Cookies may collect personal data such as a user’s name, age, gender, location, email, IP address, online shopping details, website preferences, etc. The new cookie law was created to protect online privacy, by making website users aware of how their personal data is collected and for what purposes, and giving them a choice to allow or reject the personal data collection and processing.

What is the Cookie Law (ePrivacy Directive)?

The ePrivacy Directive was the first EU legislation to regulate the use of cookies and trackers and process personal data from website users inside the European Union. There are other technologies, like Flash and HTML5 Local Storage that collect personal data, which are also covered by the ePrivacy Directive, but as cookies are the most common technology used today, the ePrivacy Directive become known as the Cookie Law, the Cookie Banner Law, or the Cookie Consent Law.

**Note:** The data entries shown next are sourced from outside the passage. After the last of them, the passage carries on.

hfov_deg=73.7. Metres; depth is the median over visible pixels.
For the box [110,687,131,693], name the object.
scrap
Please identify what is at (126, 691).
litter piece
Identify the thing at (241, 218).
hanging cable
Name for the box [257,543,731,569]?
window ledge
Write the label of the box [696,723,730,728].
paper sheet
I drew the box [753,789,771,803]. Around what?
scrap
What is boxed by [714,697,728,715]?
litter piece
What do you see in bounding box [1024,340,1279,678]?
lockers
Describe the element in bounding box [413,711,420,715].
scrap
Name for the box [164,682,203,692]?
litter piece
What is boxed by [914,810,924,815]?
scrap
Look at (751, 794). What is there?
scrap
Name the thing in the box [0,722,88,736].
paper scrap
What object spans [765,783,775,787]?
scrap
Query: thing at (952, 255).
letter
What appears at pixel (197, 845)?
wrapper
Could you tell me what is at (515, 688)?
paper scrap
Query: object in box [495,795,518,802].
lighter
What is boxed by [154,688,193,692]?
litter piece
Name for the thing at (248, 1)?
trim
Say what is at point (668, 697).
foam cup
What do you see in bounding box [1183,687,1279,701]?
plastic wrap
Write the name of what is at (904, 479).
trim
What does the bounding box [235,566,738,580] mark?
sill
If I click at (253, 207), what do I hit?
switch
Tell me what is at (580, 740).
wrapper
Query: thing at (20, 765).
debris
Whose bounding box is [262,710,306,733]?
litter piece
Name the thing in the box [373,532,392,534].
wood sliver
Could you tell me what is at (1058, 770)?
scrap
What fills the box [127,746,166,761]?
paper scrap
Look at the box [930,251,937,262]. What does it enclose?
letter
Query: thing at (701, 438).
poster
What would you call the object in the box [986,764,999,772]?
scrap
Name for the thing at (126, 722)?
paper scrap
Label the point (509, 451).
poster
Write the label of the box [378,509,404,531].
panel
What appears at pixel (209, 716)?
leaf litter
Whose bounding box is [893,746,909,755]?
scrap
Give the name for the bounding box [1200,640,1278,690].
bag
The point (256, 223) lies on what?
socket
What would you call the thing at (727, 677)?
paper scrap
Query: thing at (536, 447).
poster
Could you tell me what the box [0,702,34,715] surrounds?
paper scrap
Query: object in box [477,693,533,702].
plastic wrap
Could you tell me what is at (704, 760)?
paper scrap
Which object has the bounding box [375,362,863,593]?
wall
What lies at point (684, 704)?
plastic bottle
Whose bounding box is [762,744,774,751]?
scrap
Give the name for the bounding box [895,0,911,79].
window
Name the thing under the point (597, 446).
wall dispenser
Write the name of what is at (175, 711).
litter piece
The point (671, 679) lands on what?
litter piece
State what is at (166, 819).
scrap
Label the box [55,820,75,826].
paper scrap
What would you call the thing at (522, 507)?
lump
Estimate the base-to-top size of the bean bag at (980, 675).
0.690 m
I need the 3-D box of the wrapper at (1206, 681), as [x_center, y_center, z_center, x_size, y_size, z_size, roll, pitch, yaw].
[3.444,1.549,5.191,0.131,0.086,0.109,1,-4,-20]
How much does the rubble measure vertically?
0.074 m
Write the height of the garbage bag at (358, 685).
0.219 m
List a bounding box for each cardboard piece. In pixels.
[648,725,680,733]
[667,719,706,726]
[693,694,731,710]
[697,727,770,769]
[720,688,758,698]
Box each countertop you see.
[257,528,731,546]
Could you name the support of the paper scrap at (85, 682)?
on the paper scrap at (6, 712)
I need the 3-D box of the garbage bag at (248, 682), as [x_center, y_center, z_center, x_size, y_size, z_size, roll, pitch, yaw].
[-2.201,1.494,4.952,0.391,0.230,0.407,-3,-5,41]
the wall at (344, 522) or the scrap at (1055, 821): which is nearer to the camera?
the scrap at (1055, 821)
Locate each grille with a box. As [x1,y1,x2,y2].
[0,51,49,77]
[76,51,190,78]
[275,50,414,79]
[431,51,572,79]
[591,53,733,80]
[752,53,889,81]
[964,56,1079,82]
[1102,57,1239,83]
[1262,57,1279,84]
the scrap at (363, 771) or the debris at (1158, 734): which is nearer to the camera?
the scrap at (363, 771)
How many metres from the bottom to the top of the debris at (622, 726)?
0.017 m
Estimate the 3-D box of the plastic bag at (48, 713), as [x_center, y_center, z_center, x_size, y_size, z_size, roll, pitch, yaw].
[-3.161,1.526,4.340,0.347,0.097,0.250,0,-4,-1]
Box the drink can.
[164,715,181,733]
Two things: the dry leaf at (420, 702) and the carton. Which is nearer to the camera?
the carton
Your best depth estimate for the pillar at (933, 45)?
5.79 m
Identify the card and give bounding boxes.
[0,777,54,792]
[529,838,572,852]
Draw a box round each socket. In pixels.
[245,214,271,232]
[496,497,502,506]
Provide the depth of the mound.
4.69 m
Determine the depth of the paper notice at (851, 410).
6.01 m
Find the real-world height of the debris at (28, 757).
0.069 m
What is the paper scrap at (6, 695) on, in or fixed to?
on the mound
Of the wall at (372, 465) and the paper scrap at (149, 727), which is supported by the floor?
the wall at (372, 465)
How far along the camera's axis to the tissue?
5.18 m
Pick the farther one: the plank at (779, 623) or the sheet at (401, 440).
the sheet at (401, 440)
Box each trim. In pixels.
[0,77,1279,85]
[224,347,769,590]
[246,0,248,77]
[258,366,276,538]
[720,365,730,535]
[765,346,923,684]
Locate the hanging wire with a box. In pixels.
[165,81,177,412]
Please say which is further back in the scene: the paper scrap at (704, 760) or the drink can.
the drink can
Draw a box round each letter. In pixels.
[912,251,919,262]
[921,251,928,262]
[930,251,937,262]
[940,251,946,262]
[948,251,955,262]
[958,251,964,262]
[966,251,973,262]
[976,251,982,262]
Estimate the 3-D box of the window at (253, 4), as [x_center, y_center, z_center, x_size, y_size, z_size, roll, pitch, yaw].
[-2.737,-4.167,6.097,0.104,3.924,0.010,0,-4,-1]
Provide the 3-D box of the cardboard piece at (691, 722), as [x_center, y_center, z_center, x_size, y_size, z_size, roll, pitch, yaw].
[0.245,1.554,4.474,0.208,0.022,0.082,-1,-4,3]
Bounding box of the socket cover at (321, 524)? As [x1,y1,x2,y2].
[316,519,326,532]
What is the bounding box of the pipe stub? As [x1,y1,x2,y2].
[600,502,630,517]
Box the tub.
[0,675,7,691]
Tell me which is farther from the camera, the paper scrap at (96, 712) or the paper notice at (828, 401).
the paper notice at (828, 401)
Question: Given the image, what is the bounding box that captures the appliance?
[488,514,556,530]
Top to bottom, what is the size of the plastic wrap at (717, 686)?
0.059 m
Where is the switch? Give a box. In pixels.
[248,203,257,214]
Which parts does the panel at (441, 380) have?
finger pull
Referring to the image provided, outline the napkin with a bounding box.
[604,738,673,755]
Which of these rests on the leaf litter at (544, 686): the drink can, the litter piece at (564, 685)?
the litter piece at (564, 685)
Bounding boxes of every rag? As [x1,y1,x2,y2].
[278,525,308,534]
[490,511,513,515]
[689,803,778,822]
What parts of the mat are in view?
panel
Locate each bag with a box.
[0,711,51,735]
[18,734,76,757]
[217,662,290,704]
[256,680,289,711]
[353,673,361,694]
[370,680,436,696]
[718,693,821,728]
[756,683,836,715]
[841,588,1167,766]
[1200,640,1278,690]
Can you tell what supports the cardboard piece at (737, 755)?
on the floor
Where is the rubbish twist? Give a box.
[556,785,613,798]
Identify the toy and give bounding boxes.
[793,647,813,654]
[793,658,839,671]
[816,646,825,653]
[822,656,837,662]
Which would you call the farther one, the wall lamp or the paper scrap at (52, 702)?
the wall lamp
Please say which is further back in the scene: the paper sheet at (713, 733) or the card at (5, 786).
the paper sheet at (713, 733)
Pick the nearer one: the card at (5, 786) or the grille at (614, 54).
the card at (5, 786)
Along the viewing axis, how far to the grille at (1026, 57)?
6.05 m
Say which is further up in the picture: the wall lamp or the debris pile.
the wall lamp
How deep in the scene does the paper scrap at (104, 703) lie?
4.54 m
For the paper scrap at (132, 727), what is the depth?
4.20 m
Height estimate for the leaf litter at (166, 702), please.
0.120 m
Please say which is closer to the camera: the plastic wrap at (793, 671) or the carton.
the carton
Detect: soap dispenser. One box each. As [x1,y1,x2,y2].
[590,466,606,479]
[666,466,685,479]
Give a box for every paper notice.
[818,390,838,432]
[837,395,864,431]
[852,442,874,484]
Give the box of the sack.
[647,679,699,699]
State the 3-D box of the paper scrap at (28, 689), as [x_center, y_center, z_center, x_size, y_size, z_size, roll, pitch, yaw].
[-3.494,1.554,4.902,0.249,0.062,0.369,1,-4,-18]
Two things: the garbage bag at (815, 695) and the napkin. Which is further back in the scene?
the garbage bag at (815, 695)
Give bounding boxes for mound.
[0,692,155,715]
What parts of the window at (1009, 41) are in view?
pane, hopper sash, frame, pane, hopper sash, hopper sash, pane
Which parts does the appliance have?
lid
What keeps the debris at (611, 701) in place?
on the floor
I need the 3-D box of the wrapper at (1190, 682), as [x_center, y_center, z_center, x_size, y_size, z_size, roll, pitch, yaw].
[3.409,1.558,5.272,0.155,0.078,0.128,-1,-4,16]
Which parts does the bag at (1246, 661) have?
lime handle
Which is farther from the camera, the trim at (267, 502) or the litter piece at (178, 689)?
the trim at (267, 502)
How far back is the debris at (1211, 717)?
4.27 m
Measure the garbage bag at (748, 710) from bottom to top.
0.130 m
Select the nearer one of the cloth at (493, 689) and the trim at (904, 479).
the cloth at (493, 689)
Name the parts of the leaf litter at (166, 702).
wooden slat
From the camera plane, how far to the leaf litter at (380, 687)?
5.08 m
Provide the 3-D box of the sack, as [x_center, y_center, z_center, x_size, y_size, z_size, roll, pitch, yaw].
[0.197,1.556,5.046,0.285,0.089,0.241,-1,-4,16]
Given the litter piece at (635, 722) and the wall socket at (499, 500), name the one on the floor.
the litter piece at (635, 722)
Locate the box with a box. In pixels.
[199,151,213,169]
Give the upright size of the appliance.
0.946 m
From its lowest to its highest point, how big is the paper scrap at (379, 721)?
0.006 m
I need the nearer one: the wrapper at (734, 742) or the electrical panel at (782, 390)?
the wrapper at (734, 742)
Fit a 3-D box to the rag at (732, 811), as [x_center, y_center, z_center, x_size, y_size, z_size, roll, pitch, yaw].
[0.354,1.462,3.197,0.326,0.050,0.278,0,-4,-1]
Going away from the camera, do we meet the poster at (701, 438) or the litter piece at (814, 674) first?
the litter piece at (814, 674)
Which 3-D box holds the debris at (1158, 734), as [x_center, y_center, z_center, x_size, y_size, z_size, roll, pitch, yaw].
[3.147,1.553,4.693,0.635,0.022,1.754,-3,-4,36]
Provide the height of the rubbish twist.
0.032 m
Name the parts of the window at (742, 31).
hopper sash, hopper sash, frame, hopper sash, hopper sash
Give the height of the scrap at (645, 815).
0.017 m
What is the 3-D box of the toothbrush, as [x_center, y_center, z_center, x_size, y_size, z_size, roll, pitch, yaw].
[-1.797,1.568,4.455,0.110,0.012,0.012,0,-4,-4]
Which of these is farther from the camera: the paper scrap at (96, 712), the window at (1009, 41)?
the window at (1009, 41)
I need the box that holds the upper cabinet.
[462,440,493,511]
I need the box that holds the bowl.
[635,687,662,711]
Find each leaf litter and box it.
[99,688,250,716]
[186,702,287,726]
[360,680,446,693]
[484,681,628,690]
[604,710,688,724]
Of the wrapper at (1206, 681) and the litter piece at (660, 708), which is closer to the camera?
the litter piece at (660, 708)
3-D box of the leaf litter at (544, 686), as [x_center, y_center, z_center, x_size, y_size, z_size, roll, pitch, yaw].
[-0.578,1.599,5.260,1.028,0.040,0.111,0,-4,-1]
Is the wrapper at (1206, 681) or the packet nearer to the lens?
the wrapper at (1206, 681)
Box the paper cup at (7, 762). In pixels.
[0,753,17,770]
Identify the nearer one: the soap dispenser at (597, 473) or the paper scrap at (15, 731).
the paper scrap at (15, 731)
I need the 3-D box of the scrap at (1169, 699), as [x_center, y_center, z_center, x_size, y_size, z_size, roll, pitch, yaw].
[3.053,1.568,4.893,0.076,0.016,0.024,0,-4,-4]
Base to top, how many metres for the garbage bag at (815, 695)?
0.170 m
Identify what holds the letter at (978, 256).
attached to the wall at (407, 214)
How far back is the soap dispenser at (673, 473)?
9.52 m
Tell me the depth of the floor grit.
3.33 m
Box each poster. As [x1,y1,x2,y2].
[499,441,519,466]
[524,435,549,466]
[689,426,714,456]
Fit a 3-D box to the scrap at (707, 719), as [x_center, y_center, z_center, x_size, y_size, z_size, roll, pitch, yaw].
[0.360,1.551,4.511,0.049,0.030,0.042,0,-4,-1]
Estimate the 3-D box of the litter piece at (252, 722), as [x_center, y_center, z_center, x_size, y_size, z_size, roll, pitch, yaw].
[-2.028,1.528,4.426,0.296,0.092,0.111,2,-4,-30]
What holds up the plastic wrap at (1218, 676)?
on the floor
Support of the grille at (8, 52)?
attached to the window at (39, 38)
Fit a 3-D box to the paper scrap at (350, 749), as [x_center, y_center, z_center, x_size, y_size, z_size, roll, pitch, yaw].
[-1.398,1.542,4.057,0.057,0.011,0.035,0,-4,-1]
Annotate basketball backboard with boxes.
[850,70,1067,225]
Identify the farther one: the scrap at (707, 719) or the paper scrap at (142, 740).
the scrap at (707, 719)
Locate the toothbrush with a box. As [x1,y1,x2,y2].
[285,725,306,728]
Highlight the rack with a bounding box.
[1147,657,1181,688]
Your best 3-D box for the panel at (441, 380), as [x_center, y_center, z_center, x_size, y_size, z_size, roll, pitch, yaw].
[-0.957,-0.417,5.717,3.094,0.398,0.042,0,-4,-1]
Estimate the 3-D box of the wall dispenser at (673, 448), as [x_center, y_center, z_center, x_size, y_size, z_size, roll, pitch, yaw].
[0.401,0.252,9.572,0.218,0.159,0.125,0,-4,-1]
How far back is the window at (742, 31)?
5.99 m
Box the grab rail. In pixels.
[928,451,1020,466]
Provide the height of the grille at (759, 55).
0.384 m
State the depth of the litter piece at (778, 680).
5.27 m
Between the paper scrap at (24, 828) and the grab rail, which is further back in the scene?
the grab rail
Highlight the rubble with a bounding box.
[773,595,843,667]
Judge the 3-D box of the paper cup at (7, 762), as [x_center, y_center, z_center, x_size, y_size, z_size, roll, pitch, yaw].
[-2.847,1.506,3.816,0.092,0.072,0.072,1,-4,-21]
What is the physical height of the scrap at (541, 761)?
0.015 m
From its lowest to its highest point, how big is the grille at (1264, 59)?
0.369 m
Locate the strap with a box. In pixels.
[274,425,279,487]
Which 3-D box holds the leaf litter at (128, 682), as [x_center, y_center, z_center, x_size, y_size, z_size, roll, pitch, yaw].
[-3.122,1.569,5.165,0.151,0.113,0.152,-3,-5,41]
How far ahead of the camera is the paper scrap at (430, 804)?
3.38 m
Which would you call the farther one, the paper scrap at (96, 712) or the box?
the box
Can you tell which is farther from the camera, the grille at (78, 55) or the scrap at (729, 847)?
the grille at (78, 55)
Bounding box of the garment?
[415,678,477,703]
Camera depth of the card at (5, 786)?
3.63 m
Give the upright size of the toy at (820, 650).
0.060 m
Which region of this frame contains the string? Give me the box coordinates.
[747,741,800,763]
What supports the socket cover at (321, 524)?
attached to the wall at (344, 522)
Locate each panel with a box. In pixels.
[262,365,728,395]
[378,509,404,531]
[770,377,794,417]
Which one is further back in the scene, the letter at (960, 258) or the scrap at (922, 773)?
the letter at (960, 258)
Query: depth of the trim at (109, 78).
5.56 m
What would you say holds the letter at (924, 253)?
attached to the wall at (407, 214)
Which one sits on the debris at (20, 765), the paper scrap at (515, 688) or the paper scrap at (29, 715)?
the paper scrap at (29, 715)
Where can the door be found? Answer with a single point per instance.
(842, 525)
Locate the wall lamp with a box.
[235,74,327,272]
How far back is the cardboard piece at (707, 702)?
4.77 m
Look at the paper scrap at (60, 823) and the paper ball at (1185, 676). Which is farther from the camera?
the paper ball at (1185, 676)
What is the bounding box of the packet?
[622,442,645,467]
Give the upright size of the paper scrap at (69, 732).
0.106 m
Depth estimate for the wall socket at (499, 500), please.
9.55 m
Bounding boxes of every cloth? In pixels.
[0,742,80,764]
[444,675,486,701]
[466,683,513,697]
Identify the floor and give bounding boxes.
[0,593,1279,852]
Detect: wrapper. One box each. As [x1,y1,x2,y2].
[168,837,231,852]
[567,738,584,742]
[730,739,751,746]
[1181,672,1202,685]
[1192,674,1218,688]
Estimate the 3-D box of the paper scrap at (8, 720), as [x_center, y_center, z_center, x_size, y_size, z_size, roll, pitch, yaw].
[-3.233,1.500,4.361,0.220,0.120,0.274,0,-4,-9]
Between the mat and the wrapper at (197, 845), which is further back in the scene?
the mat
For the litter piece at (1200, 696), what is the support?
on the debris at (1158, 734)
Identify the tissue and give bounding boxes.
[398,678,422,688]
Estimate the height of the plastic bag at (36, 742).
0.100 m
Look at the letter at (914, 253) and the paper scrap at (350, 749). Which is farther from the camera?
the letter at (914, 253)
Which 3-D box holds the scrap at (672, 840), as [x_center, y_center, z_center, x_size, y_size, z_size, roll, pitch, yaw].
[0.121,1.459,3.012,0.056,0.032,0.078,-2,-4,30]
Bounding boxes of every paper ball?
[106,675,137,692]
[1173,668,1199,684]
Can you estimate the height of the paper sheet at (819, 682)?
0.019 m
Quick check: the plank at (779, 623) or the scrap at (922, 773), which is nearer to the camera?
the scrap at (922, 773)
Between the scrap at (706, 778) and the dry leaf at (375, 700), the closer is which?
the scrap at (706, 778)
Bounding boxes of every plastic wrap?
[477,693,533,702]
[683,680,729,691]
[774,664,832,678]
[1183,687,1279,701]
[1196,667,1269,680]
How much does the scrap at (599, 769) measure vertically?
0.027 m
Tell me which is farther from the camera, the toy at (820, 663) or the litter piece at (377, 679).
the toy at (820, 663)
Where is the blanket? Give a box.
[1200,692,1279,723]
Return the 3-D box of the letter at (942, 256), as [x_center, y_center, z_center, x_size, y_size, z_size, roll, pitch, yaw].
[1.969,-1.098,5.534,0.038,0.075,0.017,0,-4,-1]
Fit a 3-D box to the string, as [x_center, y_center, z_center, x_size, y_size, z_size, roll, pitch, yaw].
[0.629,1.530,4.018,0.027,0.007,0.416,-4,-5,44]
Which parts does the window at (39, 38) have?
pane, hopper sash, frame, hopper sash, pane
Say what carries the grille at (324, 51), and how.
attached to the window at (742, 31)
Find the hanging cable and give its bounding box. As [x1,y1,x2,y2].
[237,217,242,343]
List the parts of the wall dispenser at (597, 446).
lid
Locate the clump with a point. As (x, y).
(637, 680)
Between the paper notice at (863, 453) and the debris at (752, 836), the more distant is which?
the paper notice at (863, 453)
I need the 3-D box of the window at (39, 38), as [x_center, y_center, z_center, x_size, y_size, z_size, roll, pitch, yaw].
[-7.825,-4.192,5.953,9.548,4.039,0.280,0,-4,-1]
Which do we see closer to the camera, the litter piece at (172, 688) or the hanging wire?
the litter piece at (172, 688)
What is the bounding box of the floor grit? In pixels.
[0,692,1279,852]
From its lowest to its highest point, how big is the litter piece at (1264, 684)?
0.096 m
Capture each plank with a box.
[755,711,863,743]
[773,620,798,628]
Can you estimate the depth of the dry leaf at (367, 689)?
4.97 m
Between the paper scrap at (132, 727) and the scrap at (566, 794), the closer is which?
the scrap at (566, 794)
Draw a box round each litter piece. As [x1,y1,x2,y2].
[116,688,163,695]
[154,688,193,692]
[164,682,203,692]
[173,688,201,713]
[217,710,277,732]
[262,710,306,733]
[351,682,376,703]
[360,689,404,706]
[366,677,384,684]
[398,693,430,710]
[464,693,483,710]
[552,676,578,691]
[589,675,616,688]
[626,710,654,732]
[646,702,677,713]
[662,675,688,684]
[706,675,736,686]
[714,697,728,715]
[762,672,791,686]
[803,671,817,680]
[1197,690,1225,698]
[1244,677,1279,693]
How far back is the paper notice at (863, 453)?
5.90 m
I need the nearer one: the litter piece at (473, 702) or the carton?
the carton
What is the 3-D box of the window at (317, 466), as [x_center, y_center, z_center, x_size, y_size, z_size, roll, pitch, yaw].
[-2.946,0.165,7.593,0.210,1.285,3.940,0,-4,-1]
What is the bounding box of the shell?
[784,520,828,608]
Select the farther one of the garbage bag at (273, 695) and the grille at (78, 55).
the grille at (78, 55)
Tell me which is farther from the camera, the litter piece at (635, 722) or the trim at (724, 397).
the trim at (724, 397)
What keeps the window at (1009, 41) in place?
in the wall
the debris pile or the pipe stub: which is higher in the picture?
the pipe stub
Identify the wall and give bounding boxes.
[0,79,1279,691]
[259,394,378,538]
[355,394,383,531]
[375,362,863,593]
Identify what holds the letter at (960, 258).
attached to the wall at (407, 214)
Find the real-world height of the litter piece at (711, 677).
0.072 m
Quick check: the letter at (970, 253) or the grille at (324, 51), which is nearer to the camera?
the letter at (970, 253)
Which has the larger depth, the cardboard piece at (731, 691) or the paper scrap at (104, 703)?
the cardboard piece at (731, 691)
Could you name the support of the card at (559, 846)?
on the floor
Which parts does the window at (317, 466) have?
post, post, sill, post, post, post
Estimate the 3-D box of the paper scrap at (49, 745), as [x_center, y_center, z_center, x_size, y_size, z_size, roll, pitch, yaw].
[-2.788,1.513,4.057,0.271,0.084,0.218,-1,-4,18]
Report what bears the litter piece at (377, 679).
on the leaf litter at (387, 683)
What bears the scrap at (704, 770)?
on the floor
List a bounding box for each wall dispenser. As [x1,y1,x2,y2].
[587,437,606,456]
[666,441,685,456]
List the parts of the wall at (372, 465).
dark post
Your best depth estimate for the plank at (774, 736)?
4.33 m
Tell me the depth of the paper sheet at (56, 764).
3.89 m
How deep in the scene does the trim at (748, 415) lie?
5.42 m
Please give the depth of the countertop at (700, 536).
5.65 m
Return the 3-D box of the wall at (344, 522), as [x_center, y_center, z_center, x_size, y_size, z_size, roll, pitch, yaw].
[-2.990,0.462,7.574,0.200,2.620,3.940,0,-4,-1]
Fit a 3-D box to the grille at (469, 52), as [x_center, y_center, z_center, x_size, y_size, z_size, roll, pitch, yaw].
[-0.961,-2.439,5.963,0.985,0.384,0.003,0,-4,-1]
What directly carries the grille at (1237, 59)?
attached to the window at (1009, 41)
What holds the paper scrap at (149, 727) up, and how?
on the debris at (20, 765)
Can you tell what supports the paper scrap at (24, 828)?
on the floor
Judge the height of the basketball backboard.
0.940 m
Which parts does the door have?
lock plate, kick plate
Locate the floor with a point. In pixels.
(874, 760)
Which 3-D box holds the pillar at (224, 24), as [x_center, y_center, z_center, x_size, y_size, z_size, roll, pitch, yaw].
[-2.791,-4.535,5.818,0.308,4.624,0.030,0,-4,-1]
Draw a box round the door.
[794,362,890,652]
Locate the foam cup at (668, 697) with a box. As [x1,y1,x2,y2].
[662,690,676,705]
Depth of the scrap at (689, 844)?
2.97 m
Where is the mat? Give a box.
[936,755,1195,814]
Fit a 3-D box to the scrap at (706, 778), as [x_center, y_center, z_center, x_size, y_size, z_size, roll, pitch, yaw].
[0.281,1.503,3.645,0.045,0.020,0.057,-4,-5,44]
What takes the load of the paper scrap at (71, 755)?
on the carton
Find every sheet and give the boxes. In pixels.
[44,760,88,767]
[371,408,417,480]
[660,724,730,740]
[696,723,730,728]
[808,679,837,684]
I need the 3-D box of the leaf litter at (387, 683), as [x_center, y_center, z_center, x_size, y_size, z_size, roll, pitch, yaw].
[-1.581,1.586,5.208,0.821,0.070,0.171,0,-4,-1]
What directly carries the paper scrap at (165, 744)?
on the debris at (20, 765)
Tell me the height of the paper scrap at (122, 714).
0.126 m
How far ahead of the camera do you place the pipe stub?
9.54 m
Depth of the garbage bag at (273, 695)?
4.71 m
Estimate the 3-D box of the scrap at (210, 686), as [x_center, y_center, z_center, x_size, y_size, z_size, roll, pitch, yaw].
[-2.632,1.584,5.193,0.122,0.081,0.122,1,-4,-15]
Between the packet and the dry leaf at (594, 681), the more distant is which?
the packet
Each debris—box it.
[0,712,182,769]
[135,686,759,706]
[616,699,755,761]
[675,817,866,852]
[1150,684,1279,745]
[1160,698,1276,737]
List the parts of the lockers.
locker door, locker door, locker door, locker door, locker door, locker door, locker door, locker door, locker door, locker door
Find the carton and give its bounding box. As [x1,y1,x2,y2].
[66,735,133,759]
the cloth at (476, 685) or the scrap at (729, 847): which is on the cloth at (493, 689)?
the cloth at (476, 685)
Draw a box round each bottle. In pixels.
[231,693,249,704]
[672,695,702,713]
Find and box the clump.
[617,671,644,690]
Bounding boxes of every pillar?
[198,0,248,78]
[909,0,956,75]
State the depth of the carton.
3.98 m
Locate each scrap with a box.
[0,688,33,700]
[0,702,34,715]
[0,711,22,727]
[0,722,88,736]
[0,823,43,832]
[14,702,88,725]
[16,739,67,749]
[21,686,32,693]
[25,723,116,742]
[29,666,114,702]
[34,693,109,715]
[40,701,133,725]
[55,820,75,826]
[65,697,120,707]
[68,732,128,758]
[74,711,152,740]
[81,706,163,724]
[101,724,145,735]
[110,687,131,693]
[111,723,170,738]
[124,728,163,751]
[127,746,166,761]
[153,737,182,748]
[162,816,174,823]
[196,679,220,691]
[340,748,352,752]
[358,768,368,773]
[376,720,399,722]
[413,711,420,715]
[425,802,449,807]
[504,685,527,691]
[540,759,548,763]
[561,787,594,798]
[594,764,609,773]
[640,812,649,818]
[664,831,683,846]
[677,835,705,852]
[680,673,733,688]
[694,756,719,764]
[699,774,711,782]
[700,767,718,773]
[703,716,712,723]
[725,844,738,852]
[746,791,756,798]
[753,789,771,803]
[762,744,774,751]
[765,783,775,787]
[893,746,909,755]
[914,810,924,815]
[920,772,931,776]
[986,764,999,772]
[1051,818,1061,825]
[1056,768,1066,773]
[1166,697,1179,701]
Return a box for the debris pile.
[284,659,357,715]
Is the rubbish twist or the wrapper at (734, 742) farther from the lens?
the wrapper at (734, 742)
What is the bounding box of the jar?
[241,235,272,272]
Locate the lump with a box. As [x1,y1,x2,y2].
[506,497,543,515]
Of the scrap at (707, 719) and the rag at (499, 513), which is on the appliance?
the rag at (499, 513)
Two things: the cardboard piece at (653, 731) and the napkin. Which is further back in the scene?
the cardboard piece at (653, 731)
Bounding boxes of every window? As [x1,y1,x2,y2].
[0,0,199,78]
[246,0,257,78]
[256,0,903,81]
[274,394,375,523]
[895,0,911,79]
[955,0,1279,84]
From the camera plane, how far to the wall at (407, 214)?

The ePrivacy Directive, commonly called the Cookie Law, was passed in 2002 and was amended in 2009. It supplements the General Data Protection Regulation (GDPR). The ePrivacy Directive along with the GDPR makes up the world’s strictest data privacy regime.

The purpose of the Cookie Banner Law is to protect consumers' privacy rights by providing the choice to accept or reject the consent for companies to collect, store, and use website users' personal information. The Cookie Consent Law requires to obtain the explicit consent of website users before cookies are allowed to be activated on the website.

Cookie laws

What is the EU Cookie Law?

The ePrivacy Directive, commonly called the Cookie Law, was passed in 2002 and was amended in 2009. It supplements the GDPR, which was passed in 2016 and became effective in 2018. The ePrivacy Directive was supposed to be passed and become the ePrivacy Regulation in 2018, at the same time as the GDPR came into force. In the EU, a directive must be incorporated into national law by European Union (EU) countries making it more flexible while a regulation becomes legally active for all EU countries automatically on the date it comes into force. The EU missed to pass the ePrivacy Regulation in 2018, but there is a draft of the document online, and it is scheduled to be finalized in the near future. The updated ePrivacy Regulation has almost the same regulations for cookies as the Directive, but the ePrivacy Regulation promises to have broader coverage: it should address browser fingerprinting in ways that are similar to cookies, create stricter protections for metadata, and take into account new methods of communication, like WhatsApp, Tinder, etc.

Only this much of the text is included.